#### What to work on:
Across the records below, count every line that contains the string "Paul", then report the count alone.

Dataset excerpts
☆ ☆ ☆ ☆
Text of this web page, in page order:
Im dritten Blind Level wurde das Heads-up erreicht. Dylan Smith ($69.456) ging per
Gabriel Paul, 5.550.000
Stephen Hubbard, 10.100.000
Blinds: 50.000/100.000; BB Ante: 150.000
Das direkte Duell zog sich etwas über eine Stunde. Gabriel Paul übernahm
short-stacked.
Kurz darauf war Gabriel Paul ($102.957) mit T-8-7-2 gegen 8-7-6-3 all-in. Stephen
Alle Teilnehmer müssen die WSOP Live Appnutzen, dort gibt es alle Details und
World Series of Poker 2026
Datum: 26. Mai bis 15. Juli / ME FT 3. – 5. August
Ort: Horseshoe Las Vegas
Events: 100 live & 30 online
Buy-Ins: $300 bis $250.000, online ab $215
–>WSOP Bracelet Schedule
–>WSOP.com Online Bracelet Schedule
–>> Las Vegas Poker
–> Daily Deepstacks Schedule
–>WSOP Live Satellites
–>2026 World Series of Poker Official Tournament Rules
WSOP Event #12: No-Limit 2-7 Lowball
☆ ☆ ☆ ☆
#### Problem solution:
3